> **YOUR INSTRUCTIONS**: Number of lines below with the word "wedding": give it and nothing more.

> **MATERIAL TO PROCESS**:
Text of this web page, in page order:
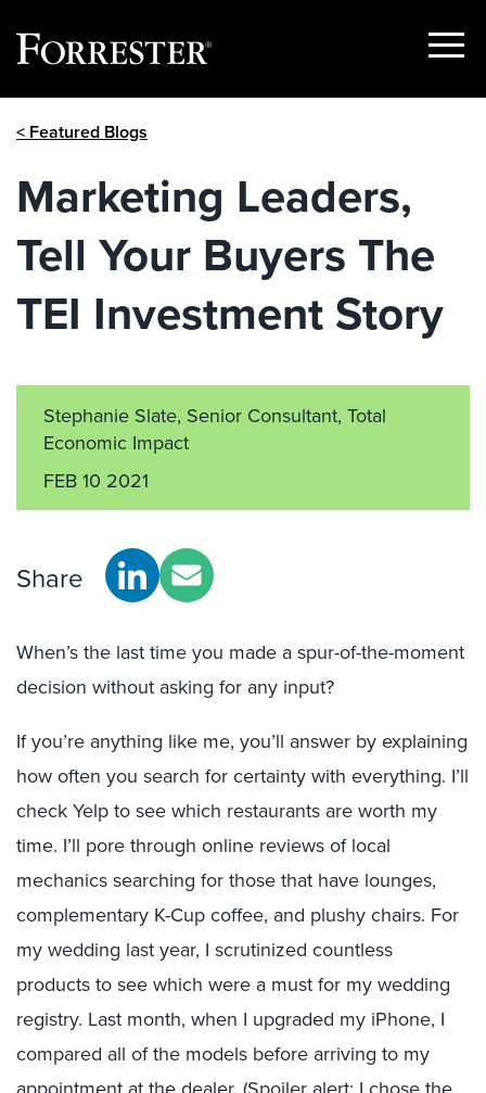
Show
< Featured Blogs
Marketing Leaders,
Tell Your Buyers The
TEI Investment Story
Stephanie Slate, Senior Consultant, Total
Economic Impact
FEB 10 2021
Share
When’s the last time you made a spur-of-the-moment
decision without asking for any input?
If you’re anything like me, you’ll answer by explaining
how often you search for certainty with everything. I’ll
check Yelp to see which restaurants are worth my
time. I’ll pore through online reviews of local
mechanics searching for those that have lounges,
complementary K-Cup coffee, and plushy chairs. For
my wedding last year, I scrutinized countless
products to see which were a must for my wedding
registry. Last month, when I upgraded my iPhone, I
compared all of the models before arriving to my

> **YOUR SOLUTION**: 2